The farmhouse still stands today, and has since become a pilgrimage site for devoted Orwell fans. You can even rent it as a holiday cottage and tread in Orwell’s footsteps!
This year is 75 years since
Nineteen Eighty-Four was published. So it’s no surprise that Orwell’s legacy was one of the big talking-points at this year’s Hay Festival of Literarature and Arts.

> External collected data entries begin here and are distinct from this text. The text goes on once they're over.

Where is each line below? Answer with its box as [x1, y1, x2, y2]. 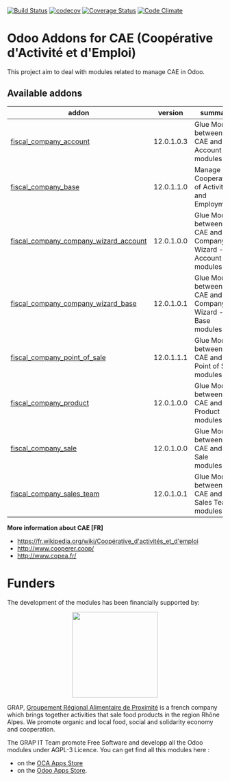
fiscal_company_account [10, 136, 90, 146]
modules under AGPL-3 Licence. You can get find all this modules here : [7, 745, 210, 754]
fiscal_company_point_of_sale [10, 352, 106, 362]
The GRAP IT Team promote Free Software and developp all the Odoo [7, 738, 203, 747]
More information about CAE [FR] [7, 523, 104, 531]
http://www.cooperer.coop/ [16, 544, 94, 552]
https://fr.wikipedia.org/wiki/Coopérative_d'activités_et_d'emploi [16, 537, 199, 545]
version [157, 108, 183, 117]
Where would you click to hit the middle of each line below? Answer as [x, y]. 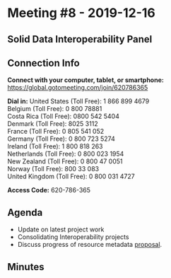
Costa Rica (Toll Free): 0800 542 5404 [64, 116]
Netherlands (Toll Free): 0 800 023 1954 [66, 154]
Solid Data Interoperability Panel [80, 39]
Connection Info [43, 63]
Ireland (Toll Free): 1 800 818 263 [55, 146]
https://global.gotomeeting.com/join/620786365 [78, 88]
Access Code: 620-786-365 [49, 190]
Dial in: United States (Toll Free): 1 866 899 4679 [78, 101]
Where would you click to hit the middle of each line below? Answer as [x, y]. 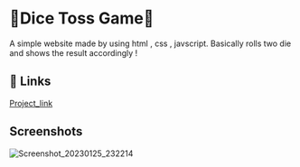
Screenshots [46, 131]
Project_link [31, 103]
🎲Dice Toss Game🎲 [82, 19]
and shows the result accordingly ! [74, 52]
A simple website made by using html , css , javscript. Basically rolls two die [150, 43]
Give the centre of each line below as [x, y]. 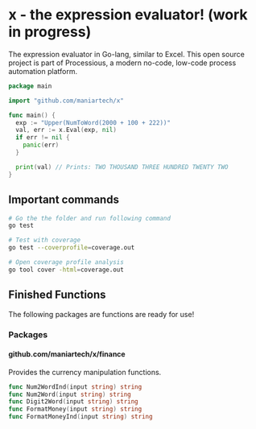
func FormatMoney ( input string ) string [75, 409]
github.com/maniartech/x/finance [67, 354]
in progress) [50, 32]
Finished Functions [57, 295]
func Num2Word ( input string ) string [70, 394]
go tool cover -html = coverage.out [66, 270]
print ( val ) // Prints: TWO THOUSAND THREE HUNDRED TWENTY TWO [122, 167]
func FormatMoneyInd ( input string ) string [81, 417]
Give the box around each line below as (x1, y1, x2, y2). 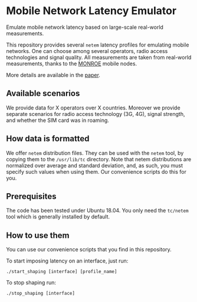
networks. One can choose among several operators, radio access (6, 47, 168, 54)
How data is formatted (6, 134, 90, 144)
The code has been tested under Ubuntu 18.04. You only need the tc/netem (6, 207, 189, 214)
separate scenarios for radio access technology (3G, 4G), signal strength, (6, 110, 185, 117)
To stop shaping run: (6, 279, 57, 286)
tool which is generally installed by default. (6, 213, 110, 220)
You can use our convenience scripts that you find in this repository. (6, 246, 172, 253)
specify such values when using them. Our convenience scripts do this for (6, 168, 187, 175)
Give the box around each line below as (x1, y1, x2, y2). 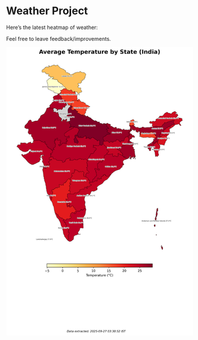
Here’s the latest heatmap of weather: (6, 24, 98, 31)
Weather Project (6, 4, 88, 18)
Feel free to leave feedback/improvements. (6, 35, 111, 42)
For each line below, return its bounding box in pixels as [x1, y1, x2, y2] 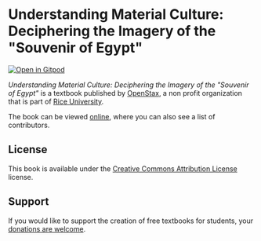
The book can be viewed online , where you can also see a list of [8, 111, 216, 121]
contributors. [8, 120, 50, 130]
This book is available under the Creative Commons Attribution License [8, 163, 237, 173]
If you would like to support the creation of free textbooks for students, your [8, 216, 253, 225]
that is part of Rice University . [8, 97, 104, 106]
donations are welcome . [8, 224, 86, 233]
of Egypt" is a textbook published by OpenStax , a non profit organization [8, 88, 243, 97]
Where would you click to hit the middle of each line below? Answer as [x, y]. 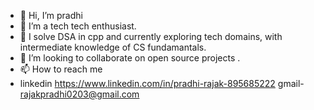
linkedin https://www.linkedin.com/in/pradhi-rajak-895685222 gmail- [162, 83]
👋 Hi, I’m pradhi [51, 15]
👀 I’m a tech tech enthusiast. [78, 26]
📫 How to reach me [61, 69]
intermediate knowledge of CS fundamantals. [113, 47]
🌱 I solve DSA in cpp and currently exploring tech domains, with [151, 36]
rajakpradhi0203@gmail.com [79, 94]
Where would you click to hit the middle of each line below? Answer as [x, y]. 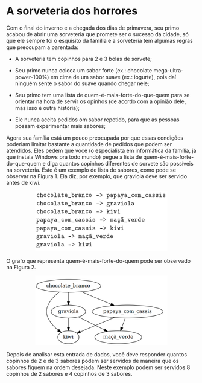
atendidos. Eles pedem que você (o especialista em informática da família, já [101, 150]
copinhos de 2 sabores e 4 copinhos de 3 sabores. [69, 374]
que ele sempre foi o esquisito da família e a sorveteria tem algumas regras [99, 40]
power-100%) [32, 77]
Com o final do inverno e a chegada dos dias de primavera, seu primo [93, 28]
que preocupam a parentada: [42, 47]
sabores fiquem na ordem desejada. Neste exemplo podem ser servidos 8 [98, 367]
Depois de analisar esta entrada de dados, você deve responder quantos [97, 355]
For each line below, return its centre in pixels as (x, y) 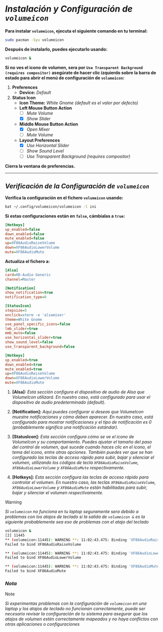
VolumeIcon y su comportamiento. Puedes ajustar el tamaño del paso (82, 442)
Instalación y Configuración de (69, 9)
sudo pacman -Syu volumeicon (34, 40)
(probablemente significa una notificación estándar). (65, 428)
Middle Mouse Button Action (49, 124)
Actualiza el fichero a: (27, 261)
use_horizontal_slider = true (33, 338)
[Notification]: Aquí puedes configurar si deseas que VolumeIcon (78, 412)
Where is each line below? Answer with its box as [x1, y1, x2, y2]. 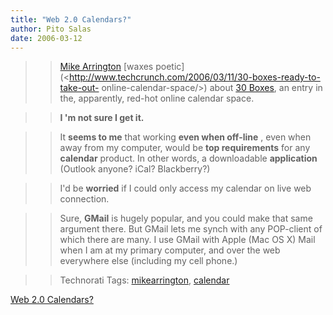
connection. [59, 193, 110, 205]
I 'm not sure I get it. [59, 112, 145, 124]
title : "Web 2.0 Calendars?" [10, 14, 132, 25]
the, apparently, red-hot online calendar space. [59, 92, 255, 105]
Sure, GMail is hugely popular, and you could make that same [59, 212, 313, 225]
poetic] [155, 61, 185, 73]
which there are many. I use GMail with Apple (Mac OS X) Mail [59, 234, 316, 246]
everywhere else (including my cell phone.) [59, 255, 238, 267]

Hay-on-Wye also boasts a magnificent ruined castle, dating back to the late 11th century
Founded in 1988, Hay is an annual literature festival held in Hay-on-Wye, Wales.
The festival’s line-ups have included Salman Rushdie, Hilary Mantel, Stephen Fry, Desmond Tutu and so many others – no wonder Bill Clinton called it the ‘Woodstock of the mind’.
It’s a shame the Hay Festival was only founded 36 years ago – I reckon Chaucer would’ve had a whale of a time!